The game quickly contrives a reason for the characters to split up, which is expected in this scenario. Once they split up, each group of characters gets caught in generic drift, pulled in the direction of different genre tropes. Chris, Ash, Josh, and Sam are all pursued by a masked man—certainly a very slasher-y trope. But once he captures them, he breaks the slasher mold by placing them in elaborate death traps where they have to choose which friends live and which die. So we’ve drifted out of 1980s slasher territory and into 2000s-era, Saw-style torture porn. The game even pretends to be a ghost story for a few beats in here, because why not? But in the end, none of it really matters, as it is ultimately realized that none of these characters had been in mortal peril. Borrowing the twist from April Fool’s Day, it turns out that all of the violence was staged via movie FX, in an elaborate prank by Josh that was partly revenge for the death of his sisters, and partly a twisted form of therapy.

Josh’s ruse can’t account for the horrors that were simultaneously befalling Mike, Jess, Emily, and Matt, however, and here’s where the game plays its final card: in addition to everything else, the mountain is also being besieged by vicious wendigos. The flamethrower guy, now revealed as not-evil, shows up again to deliver all of the necessary exposition before being quickly dispatched. The last couple of chapters of the game are basically a creature feature, as the remaining friends struggle to survive against what has finally been revealed as a supernatural enemy. Oh, and it turns out that one of the sisters from the beginning turned into an arch-wendigo, after she ate the other sister.

This is a barely-coherent exquisite corpse of a story. But you know what? It gets the job done. It fills out the game’s runtime adequately.

Now that the basics of the game’s plot have been laid out, I want to delve more deeply into Until Dawn’s game mechanics and storytelling mechanics. There’s not really a clear dividing line between these two in a game like this, and in fact the game attempts to play up the systemic aspects of its story as much as possible.

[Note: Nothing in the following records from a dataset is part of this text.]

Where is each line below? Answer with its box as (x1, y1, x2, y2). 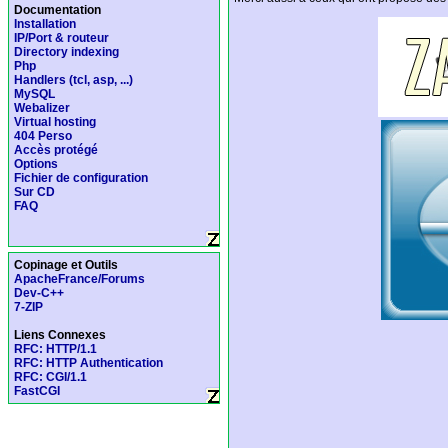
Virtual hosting (14, 115, 96, 129)
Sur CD (14, 185, 55, 199)
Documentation (14, 3, 101, 17)
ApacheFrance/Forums (14, 272, 145, 286)
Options (14, 157, 58, 171)
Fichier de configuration (14, 171, 148, 185)
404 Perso (14, 129, 72, 143)
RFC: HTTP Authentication (14, 356, 163, 370)
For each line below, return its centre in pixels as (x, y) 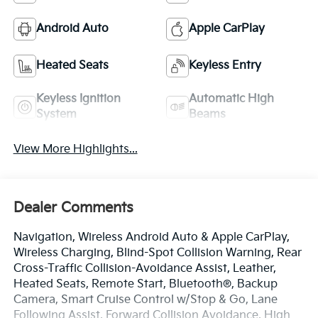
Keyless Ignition (78, 99)
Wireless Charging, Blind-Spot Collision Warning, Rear (157, 253)
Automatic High (231, 99)
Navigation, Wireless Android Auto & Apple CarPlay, (151, 237)
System (56, 114)
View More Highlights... (75, 150)
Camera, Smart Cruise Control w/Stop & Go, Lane (145, 300)
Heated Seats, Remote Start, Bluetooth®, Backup (145, 284)
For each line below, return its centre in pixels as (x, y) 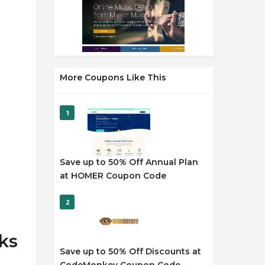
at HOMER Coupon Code (113, 176)
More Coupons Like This (113, 77)
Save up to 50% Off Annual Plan (129, 162)
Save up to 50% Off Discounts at (130, 251)
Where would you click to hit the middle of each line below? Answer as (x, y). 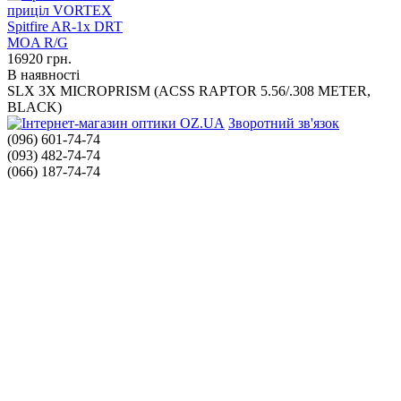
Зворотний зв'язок (284, 124)
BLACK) (34, 107)
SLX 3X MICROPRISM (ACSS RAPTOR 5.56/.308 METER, (189, 91)
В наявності (43, 75)
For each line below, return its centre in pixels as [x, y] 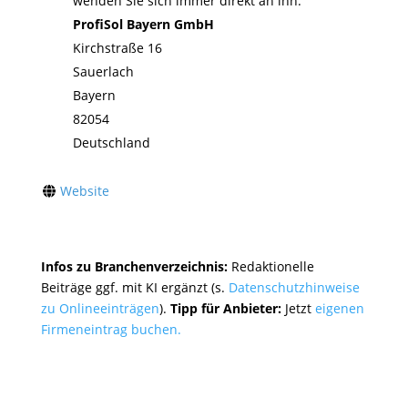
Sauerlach [103, 72]
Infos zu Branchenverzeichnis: [136, 267]
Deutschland [111, 143]
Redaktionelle [272, 267]
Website [85, 191]
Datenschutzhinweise [294, 288]
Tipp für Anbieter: [225, 309]
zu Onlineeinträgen [100, 309]

Throughout the game, you have access to two different update screens, hinting at potential fallouts from the actions you have taken so far. The most elaborate of these the the character info screen, which has all of these little stat meters for character traits and relationship statuses. These go up and down frequently, reacting to even the smallest little dialogue options, which gives the impression that there’s some sort of super-granular social simulation going on that will effect the course of the story. This is not the case. There’s really only two moments in the game that the stats on this screen have an effect large enough that the average player would notice. Aside from those two moments, it’s just an exercise in smoke and mirrors.

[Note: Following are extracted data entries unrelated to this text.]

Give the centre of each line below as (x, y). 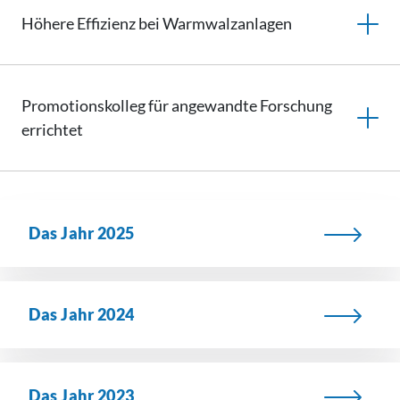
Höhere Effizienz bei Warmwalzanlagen (157, 23)
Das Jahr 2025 (82, 233)
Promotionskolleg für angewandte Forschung (177, 105)
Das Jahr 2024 (82, 314)
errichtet (52, 129)
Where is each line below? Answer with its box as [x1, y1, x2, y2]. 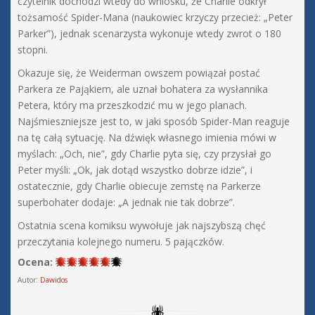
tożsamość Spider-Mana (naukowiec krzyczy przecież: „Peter [18, 11, 292, 25]
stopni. [18, 43, 48, 57]
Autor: [18, 275, 40, 285]
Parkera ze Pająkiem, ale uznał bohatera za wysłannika [18, 82, 268, 96]
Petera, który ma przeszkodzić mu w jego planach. [18, 98, 247, 112]
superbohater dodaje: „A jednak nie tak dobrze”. [18, 195, 235, 210]
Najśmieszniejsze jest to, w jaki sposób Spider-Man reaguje [18, 115, 290, 129]
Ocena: [18, 255, 53, 269]
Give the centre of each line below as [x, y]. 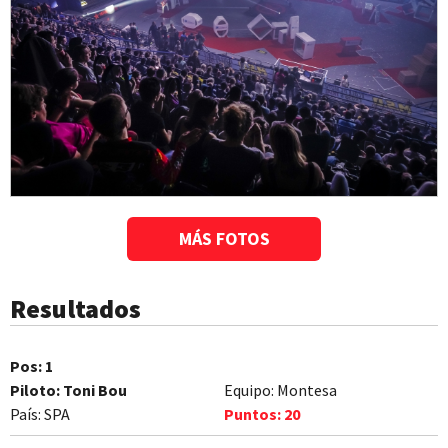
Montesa [307, 389]
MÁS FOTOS [224, 238]
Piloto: [35, 389]
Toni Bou [95, 389]
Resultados [75, 308]
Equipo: [249, 389]
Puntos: [252, 413]
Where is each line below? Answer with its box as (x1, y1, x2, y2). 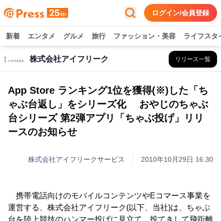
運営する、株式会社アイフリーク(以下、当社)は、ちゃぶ (8, 203, 210, 212)
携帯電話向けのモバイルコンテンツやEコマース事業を (8, 191, 211, 200)
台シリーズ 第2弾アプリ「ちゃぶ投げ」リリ (8, 112, 204, 123)
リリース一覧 (175, 56, 211, 63)
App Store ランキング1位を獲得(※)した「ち (8, 85, 208, 96)
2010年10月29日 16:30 (141, 155, 213, 163)
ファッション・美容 (113, 32, 176, 40)
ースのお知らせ (8, 126, 77, 137)
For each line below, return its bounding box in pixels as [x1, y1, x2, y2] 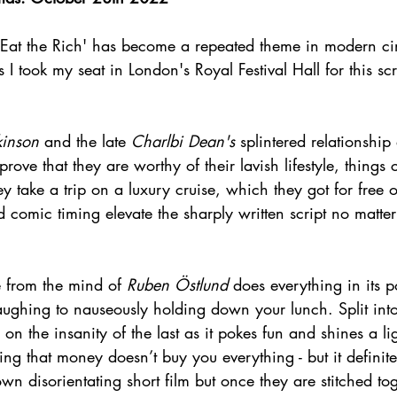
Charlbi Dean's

This character info screen took obvious effort to create, which makes me wonder why it’s in here at all. Here’s my best guess: The game front loads character introductions. They’re paper-thin stock types, as we would expect, so there’s not a lot of role-playing potential here. The only choices you make are between different ways to deliver expository dialogue about these character’s interpersonal dynamics, which can’t actually change until much later. I think the developers were probably scared that players would get bored during this section of the game, so they constructed this elaborate ruse to fool players into thinking that the game is more complicated than it actually is, with far more triggers for story changes. Again, that’s just conjecture on my part.

As I said earlier, though, there are two notable moments where these stats do have an effect on the story. When you’re playing both as Ash and as Chris, you can pursue flirtatious dialogue with the other, gradually strengthening these characters’ mutual unspoken crush. However, if you chose to make Chris shoot Ash when you’re trapped in the death device, she goes completely cold on him. This means that, later, instead of kissing him for luck as he braves the wendigo-infested snows and then greeting him warmly on his return, she’ll give him an icy-cold stare and then refuse to unlock the door for him, leaving him to his gory death. That’s a definite, trackable story effect.

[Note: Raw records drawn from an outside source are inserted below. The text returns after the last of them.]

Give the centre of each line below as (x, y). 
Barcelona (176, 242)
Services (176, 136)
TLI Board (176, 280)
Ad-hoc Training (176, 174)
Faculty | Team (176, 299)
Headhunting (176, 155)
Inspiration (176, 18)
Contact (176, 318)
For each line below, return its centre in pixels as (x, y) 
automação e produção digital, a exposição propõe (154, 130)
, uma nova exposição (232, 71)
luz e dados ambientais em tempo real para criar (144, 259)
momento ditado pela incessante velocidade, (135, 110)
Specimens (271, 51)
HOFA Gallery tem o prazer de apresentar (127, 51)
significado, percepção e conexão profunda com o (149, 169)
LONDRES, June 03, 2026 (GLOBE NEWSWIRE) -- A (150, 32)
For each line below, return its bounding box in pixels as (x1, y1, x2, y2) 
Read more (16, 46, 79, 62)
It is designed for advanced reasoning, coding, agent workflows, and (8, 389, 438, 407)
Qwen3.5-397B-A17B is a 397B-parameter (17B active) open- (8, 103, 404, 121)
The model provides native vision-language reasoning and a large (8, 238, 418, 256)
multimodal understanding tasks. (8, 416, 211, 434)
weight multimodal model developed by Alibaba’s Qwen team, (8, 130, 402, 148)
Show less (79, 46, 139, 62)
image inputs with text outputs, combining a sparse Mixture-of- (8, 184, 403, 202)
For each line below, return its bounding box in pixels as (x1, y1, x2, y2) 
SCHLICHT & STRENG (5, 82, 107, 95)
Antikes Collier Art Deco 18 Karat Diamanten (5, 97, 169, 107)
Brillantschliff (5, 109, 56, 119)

The other moment is the culmination of Jess and Mike’s sexcapade. Depending on your choices during the long walk to the cabin, Jess’s libido will be more or less ramped up, and she’ll get more or less undressed for her subsequent scenes. This is an example of the game’s developers falling into their worst possible instincts when it comes to a system like this. To be clear: I’m constitutionally opposed to a sex scene in a game like this. Until Dawn is a love letter to the silly tropes of teen screen horror films, and it’s par for the course for these films to contain some cheesecake pandering to the teenaged male gaze. My beef is with how we get here: having Jess’ state of undress be our “reward” for making all the “right choices” is such a lazy distillation of the “kindness coin” theory of romance that videogames too often perpetuate. (Mike: “Yes, m’lady.”) It invites players into a creepily mechanistic view of interpersonal relationships. (Mike: “I was just answering a mating call.”) Did that joke land? Better check the status update screen! Did Mike placate Jess’s ego enough? (Mike: “I think you bring out the worst in her.”) Better check the status update screen! Did Mike eulogize his missing friends with enough convincing human emotion? (Mike: “Well, wherever they are, I’m sure they’re happy we’re all thinking about them.”) Better check the status update screen! And the worst part of all of this is that if you make the “wrong” choices, and Jess doesn’t get quite as naked, Mike sits down with her and they converse, and she admits some of her vulnerabilities, and becomes more well-rounded as a character. (Jess: “I act all confident, and like a total sexy babe and everything, but underneath, I gotta be honest: I’m really kinda insecure.”) Which is a much better payoff from a storytelling perspective—but it’s merely the “consolation payoff,” with the “real” payoff being some simulated underwear. It’s like this whole scene was written just to highlight how creepy the system that surrounds it is.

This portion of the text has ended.